Extracted records:
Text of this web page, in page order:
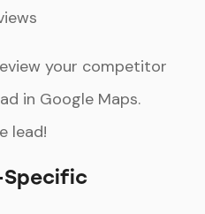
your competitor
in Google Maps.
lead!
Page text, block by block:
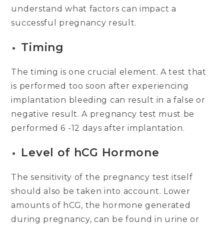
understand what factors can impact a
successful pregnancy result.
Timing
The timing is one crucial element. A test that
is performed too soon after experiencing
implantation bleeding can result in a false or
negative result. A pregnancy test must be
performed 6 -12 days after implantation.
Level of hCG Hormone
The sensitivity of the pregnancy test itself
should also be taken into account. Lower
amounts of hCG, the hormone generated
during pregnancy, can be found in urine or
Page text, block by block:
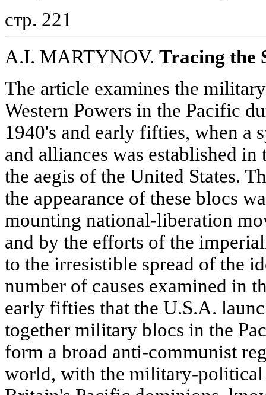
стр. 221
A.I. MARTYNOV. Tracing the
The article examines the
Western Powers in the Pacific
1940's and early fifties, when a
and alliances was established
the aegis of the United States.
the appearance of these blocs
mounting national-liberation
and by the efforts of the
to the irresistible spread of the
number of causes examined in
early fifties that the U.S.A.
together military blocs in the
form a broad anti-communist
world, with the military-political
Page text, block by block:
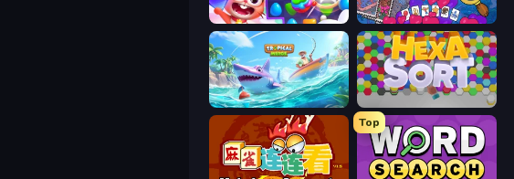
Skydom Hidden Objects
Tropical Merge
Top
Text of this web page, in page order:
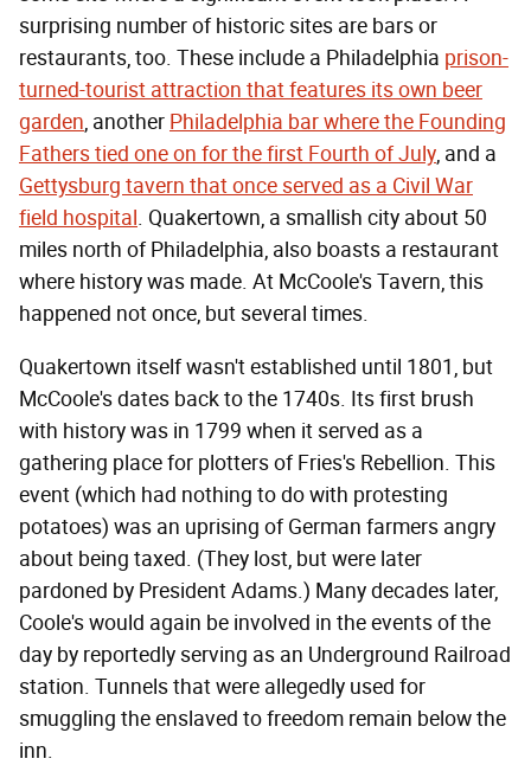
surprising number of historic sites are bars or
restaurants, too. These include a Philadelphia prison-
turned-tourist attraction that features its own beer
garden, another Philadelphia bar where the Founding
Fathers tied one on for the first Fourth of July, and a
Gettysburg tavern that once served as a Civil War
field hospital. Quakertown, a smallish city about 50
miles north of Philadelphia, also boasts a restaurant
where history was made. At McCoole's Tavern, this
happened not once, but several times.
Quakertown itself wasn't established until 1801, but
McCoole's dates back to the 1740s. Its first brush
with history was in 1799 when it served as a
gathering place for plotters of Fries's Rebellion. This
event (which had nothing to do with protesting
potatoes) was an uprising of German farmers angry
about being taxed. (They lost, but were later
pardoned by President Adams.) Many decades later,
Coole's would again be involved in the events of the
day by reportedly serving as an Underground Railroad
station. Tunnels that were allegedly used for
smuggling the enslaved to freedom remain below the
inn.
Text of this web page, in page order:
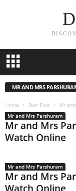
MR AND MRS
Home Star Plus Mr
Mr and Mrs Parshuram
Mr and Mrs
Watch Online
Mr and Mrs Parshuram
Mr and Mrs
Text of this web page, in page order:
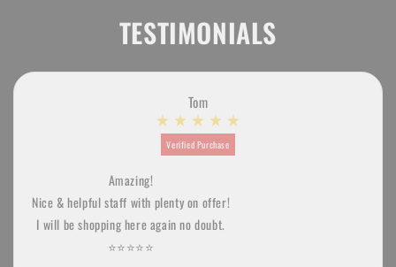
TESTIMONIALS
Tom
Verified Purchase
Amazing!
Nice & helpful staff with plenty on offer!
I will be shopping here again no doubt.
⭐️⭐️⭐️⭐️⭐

§ What to work on
Working through the entries above, copy every line in which "established" is found.

§ Expected answer
and alliances was established
Quakertown itself wasn't established until 1801, but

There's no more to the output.